THE CASE OF WILLIAM FOSTER.

Letter of Governor John A. Dix to Rev. Stephen H. Tyng, D.D. State of New York, Executive Chamber,

Albany, March 17, 1873.

REVEREND AND DEAR SIR,-I have given to the representations contained in your letter my most earnest attention; and I have carefully examined all the testimony, the official papers, and all the statements which have been made to me in the case of William Foster, who lies under sentence of death for the crime of murder.

In a recent case, not unlike his, I said I was willing to have it understood that circumstances of a very extraordinary nature would be needed to induce me to interpose for the purpose of annulling the deliberate and well-considered determinations of juries and courts.

I find no such circumstances attending the criminal act of Foster, his trial, the verdict, or the decision of the Courts by which the record was reviewed.

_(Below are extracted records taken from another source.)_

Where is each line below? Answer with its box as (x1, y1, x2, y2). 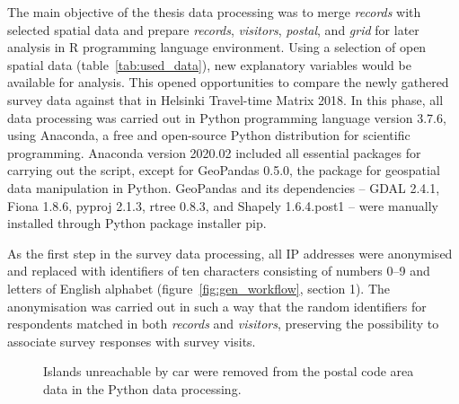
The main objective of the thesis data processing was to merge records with (7, 3, 421, 21)
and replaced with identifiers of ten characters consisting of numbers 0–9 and (7, 261, 430, 280)
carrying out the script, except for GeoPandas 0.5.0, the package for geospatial (7, 161, 440, 180)
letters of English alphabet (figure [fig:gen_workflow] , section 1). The (7, 278, 391, 297)
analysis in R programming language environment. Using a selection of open (7, 38, 427, 57)
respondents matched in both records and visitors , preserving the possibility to (7, 314, 439, 333)
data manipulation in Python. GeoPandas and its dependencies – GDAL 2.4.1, (7, 178, 440, 197)
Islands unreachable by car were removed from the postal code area (43, 362, 414, 381)
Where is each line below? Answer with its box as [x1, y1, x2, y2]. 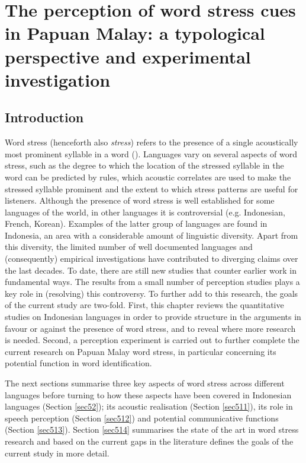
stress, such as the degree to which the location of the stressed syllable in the [5, 159, 284, 172]
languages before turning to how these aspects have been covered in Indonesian [5, 388, 292, 401]
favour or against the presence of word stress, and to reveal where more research [5, 322, 296, 334]
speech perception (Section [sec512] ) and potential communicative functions [5, 411, 279, 424]
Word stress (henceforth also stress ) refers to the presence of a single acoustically [5, 136, 298, 148]
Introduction [5, 108, 84, 126]
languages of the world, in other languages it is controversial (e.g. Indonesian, [5, 205, 285, 218]
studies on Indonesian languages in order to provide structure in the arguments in [5, 310, 301, 323]
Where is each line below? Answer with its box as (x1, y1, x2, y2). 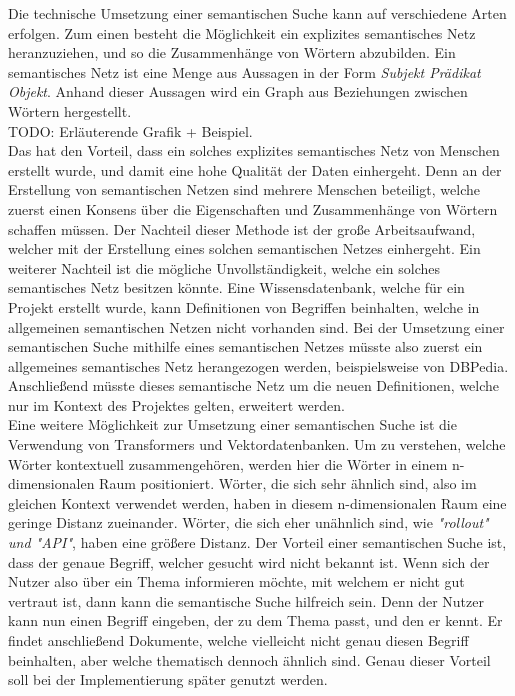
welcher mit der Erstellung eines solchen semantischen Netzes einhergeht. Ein (8, 238, 481, 259)
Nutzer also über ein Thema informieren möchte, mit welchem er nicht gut (8, 571, 465, 592)
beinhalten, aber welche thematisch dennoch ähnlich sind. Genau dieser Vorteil (8, 649, 491, 670)
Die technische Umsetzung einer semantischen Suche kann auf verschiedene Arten (8, 3, 507, 23)
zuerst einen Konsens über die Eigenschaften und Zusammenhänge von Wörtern (8, 198, 498, 219)
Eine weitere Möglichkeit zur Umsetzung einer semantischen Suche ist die (8, 414, 457, 435)
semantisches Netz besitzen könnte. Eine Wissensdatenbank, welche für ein (8, 277, 465, 298)
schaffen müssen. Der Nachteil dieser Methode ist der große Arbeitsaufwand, (8, 218, 476, 239)
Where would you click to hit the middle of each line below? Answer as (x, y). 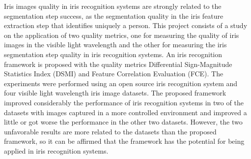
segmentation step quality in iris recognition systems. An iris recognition (113, 54)
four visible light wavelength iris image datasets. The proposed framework (115, 93)
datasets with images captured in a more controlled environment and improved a (125, 112)
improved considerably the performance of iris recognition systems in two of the (124, 102)
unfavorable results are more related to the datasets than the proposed (110, 131)
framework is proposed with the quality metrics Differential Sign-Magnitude (118, 64)
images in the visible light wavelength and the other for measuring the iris (115, 45)
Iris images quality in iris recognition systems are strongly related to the (113, 6)
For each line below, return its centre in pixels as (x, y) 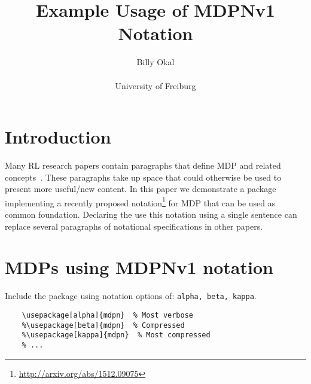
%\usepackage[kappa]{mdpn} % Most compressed (116, 335)
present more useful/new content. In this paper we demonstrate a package (141, 189)
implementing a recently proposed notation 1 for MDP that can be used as (140, 202)
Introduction (58, 137)
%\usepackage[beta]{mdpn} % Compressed (103, 325)
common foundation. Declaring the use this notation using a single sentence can (151, 214)
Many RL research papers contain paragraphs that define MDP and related (143, 165)
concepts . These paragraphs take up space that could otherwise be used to (143, 177)
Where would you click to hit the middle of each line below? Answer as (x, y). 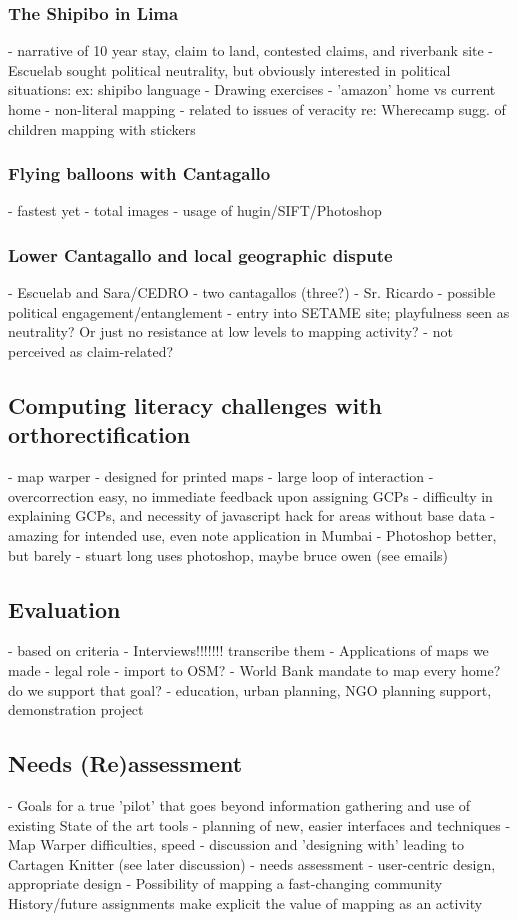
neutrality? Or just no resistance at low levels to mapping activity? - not (230, 331)
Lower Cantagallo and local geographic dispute (200, 254)
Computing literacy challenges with (195, 404)
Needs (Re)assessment (125, 763)
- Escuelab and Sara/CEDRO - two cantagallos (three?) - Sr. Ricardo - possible (252, 292)
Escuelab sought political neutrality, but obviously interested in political (229, 69)
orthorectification (99, 434)
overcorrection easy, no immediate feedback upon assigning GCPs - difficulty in (250, 495)
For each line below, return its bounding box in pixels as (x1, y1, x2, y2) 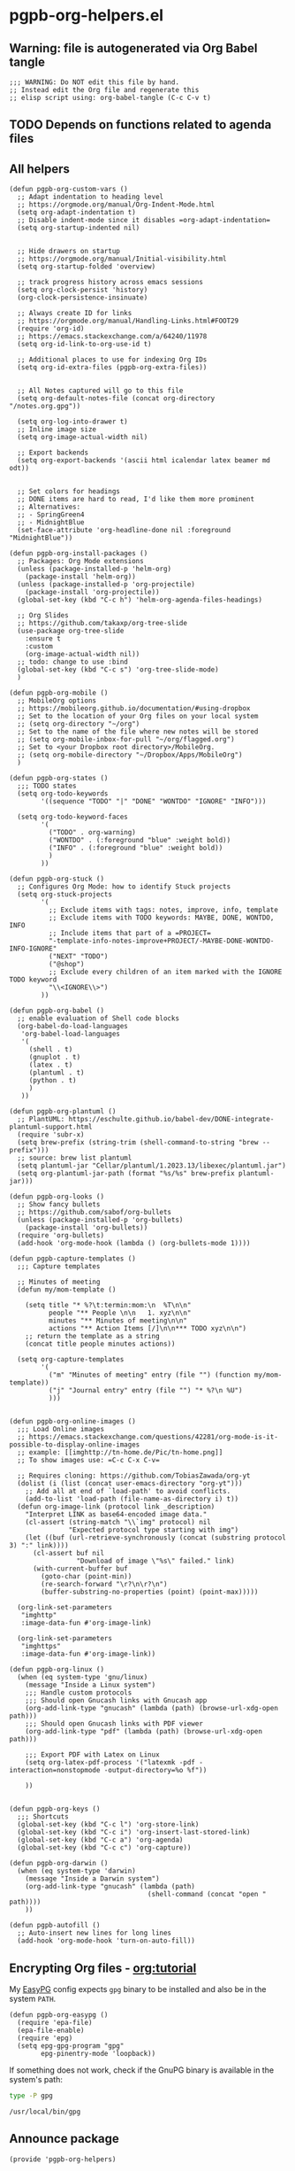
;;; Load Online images (17, 1425, 104, 1434)
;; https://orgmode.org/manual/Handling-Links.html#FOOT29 (17, 316, 239, 326)
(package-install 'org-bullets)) (25, 1223, 148, 1232)
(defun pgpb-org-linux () (9, 1665, 104, 1674)
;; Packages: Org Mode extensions (17, 557, 144, 566)
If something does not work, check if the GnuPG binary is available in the (9, 2065, 275, 2075)
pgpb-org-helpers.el (9, 5, 164, 26)
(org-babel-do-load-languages (17, 1022, 128, 1031)
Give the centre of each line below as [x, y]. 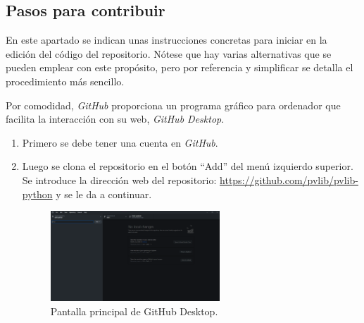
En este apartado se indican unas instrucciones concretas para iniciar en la [167, 40]
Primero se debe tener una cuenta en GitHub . [120, 142]
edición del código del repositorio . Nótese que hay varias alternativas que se [169, 53]
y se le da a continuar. [104, 194]
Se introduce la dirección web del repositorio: [119, 179]
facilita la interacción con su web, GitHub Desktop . [115, 119]
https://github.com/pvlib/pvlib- [289, 179]
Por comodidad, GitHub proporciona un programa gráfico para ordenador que [173, 105]
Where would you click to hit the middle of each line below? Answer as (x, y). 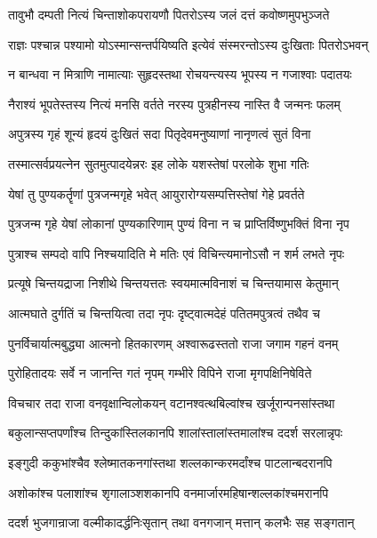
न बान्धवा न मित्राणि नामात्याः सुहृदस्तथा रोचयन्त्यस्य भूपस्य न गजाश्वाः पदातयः (180, 74)
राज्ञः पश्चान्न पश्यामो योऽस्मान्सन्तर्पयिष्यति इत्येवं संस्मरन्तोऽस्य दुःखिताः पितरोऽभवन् (188, 44)
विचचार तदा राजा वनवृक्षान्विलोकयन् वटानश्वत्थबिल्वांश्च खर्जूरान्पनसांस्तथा (172, 402)
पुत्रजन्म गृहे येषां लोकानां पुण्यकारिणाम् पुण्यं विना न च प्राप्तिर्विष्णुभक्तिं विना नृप (179, 224)
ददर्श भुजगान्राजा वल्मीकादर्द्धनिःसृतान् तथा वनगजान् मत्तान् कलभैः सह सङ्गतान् (181, 522)
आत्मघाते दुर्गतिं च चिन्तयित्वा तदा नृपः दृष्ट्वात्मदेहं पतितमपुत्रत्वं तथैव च (164, 313)
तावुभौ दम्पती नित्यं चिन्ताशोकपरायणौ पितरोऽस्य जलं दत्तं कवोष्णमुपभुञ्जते (169, 14)
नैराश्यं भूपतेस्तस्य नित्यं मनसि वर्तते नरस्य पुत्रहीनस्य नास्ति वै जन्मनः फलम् (174, 104)
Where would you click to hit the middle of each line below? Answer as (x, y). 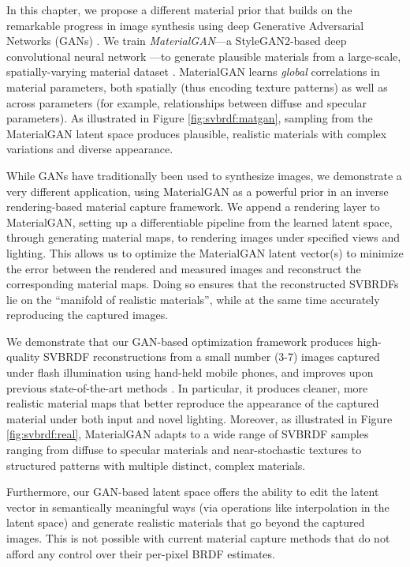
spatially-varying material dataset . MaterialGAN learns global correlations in (193, 71)
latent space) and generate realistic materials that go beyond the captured (186, 522)
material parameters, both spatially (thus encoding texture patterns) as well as (197, 86)
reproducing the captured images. (88, 315)
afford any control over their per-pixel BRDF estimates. (141, 553)
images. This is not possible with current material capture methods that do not (198, 538)
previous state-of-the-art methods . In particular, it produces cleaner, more (187, 387)
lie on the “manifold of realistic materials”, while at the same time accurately (193, 299)
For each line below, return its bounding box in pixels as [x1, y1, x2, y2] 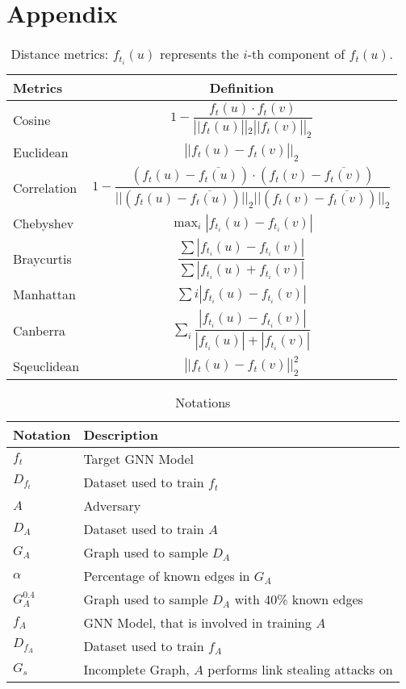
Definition [209, 77, 274, 97]
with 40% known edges [234, 589, 363, 608]
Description [83, 424, 158, 444]
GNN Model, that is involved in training [83, 612, 312, 632]
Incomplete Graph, [83, 659, 190, 679]
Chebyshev [13, 214, 74, 232]
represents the [160, 44, 239, 64]
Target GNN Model [83, 449, 194, 468]
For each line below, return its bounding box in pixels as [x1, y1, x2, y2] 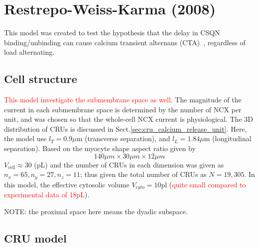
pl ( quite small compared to [161, 179, 246, 189]
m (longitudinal [204, 133, 252, 144]
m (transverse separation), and [76, 133, 170, 144]
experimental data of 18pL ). [4, 189, 90, 200]
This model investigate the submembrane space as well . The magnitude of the [4, 94, 242, 105]
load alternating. [4, 47, 55, 57]
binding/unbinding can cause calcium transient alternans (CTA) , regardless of [4, 37, 246, 47]
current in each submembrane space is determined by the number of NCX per [4, 104, 242, 114]
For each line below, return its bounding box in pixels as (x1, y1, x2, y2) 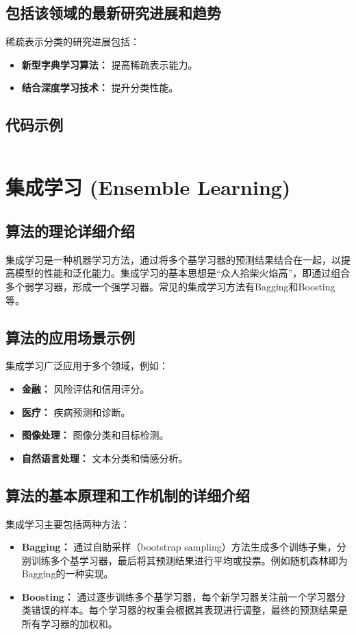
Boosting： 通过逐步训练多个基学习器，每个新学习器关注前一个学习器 (21, 589, 336, 603)
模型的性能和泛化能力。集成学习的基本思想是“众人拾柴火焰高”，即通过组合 (14, 266, 351, 280)
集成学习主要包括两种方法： (5, 516, 130, 531)
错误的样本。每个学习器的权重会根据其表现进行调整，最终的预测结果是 (31, 603, 348, 617)
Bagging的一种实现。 (21, 566, 114, 581)
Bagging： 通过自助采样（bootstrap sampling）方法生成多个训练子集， (21, 540, 337, 554)
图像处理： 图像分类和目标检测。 (21, 428, 169, 442)
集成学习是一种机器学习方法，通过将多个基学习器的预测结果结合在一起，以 (5, 252, 341, 266)
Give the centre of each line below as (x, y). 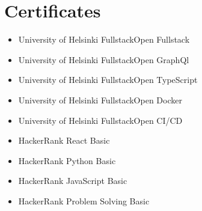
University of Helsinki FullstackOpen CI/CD (100, 120)
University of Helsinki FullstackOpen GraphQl (104, 59)
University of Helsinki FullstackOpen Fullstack (104, 39)
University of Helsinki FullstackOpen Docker (100, 99)
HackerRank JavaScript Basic (73, 181)
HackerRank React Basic (64, 140)
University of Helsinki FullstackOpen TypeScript (108, 80)
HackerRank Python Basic (67, 160)
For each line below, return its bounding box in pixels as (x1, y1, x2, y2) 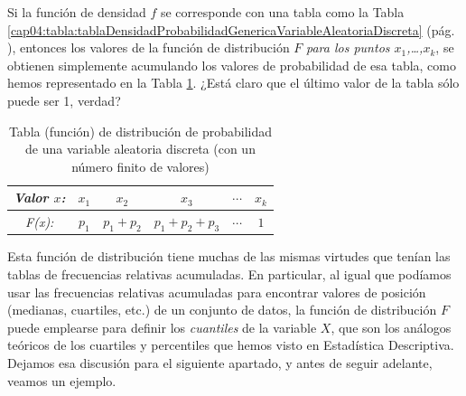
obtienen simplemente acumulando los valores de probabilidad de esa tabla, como (7, 55, 456, 74)
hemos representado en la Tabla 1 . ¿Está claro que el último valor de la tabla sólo (7, 73, 460, 92)
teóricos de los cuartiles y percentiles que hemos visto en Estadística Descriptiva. (7, 335, 454, 354)
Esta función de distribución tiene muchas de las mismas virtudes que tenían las (7, 247, 451, 266)
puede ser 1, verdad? (7, 90, 121, 109)
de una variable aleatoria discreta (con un (25, 139, 256, 158)
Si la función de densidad (7, 3, 146, 21)
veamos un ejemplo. (7, 371, 116, 390)
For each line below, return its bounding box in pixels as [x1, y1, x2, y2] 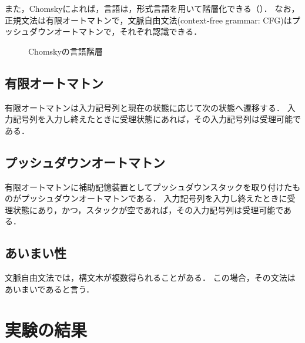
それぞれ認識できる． [119, 25, 202, 38]
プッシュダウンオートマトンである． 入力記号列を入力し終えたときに [21, 192, 287, 204]
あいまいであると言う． [5, 283, 95, 295]
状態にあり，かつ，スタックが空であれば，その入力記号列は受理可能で [12, 203, 284, 216]
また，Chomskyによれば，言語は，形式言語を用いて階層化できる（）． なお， [5, 2, 300, 14]
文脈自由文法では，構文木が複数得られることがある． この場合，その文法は [5, 271, 296, 284]
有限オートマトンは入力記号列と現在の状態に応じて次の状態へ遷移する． [5, 101, 284, 113]
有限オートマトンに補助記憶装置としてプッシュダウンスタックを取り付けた [5, 180, 293, 193]
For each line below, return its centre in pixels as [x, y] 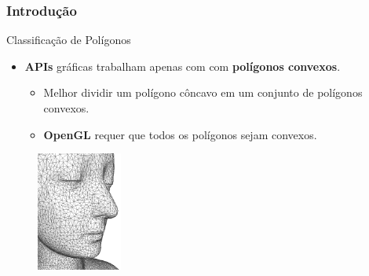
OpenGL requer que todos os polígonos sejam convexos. [180, 134]
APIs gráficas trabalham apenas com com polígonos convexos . [183, 66]
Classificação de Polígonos [69, 40]
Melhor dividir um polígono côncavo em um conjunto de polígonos [203, 92]
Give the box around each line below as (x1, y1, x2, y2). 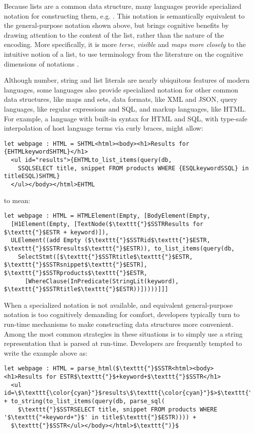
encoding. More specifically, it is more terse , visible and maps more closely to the (4, 39, 246, 49)
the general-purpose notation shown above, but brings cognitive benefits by (4, 20, 229, 30)
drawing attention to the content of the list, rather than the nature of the (4, 29, 224, 40)
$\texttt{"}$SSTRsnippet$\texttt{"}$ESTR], (4, 261, 148, 269)
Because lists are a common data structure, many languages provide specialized (4, 1, 242, 11)
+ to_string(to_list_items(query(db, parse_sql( (4, 398, 165, 405)
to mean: (4, 195, 30, 205)
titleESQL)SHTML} (4, 173, 60, 180)
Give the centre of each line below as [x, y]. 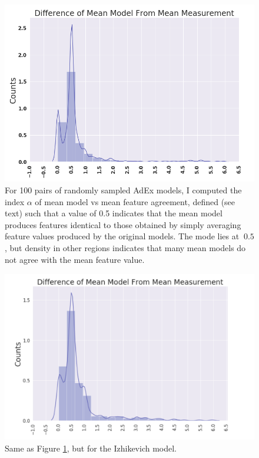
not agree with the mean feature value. [75, 259]
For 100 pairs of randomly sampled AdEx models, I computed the [123, 190]
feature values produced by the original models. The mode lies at [122, 236]
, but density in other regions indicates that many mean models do [125, 248]
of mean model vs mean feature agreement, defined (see [135, 201]
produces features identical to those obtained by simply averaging [123, 224]
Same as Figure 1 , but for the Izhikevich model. [91, 448]
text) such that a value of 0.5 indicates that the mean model [114, 213]
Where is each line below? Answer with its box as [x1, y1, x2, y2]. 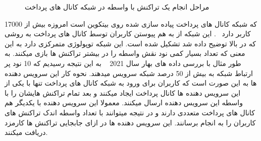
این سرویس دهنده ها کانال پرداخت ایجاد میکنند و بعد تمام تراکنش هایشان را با [5, 87, 241, 98]
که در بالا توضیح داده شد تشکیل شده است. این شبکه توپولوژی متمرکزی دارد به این [5, 38, 256, 48]
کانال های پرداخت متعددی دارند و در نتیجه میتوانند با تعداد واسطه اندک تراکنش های [5, 107, 255, 117]
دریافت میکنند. [5, 127, 48, 137]
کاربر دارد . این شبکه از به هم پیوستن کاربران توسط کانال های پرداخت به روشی [5, 28, 251, 39]
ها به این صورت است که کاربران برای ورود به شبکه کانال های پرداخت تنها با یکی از [5, 78, 257, 88]
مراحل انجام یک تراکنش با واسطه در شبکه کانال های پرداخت [25, 2, 210, 12]
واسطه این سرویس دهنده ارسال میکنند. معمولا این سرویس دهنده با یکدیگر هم [5, 97, 243, 108]
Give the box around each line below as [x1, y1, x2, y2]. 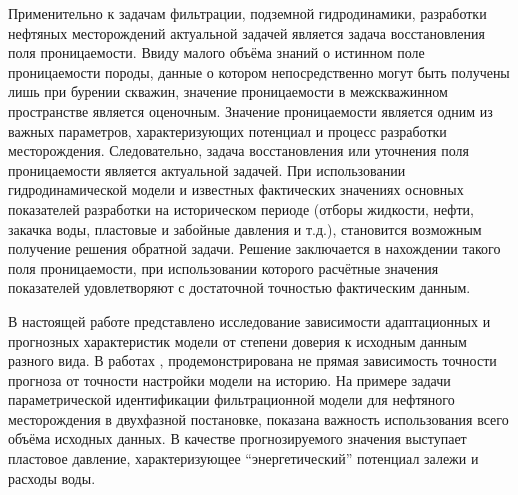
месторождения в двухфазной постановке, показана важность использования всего [8, 408, 509, 429]
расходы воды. [8, 467, 96, 488]
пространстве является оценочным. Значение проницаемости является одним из [8, 100, 493, 121]
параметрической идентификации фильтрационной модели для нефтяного [8, 389, 455, 410]
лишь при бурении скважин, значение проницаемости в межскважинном [8, 81, 448, 102]
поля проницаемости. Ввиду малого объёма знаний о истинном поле [8, 42, 425, 63]
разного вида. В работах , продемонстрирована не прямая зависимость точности [8, 350, 497, 371]
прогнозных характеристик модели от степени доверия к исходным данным [8, 330, 467, 351]
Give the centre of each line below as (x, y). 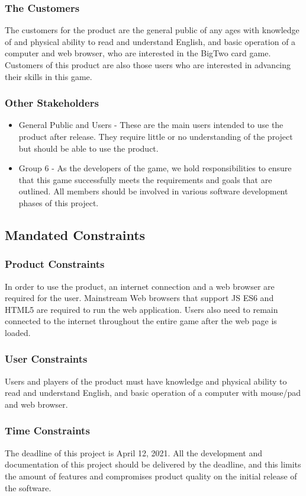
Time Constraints (47, 431)
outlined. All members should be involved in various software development (153, 191)
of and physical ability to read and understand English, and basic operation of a (150, 41)
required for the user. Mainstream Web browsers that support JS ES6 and (139, 298)
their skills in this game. (49, 76)
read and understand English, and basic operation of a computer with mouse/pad (153, 393)
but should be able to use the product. (88, 148)
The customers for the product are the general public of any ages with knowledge (152, 30)
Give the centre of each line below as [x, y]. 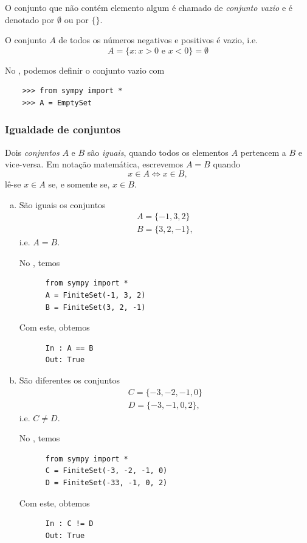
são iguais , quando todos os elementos [158, 152]
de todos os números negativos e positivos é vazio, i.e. [158, 40]
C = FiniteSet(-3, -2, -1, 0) [106, 471]
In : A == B [69, 348]
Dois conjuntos [32, 152]
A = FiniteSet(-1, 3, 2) [95, 295]
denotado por [30, 19]
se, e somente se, [79, 184]

The public interest which has been and is still felt in this case, the extraordinary efforts which have been made to procure a commutation of the sentence, the publicity given to these efforts, and the long period of time-now nearly two yearswhich has elapsed since the crime was committed, make it proper for me, before communicating to you my final decision, to state the circumstances and the considerations on which it is founded.

Foster and Putnam, his victim, met in a railroad car in the city of New York. The latter had two ladies in his charge; and, in consequence of certain annoyances by the former, remonstrated with him on his conduct. It does not appear that Putnam offered him any provocation. Foster, who had been on the front platform, entered the car and sat down by Putnam, asking him several times how far he was going; and when the latter declined to answer and turned away, obviously desiring to avoid a controversy, Foster said, "Well, I am going as far as you go, and before you leave this car I will give you hell."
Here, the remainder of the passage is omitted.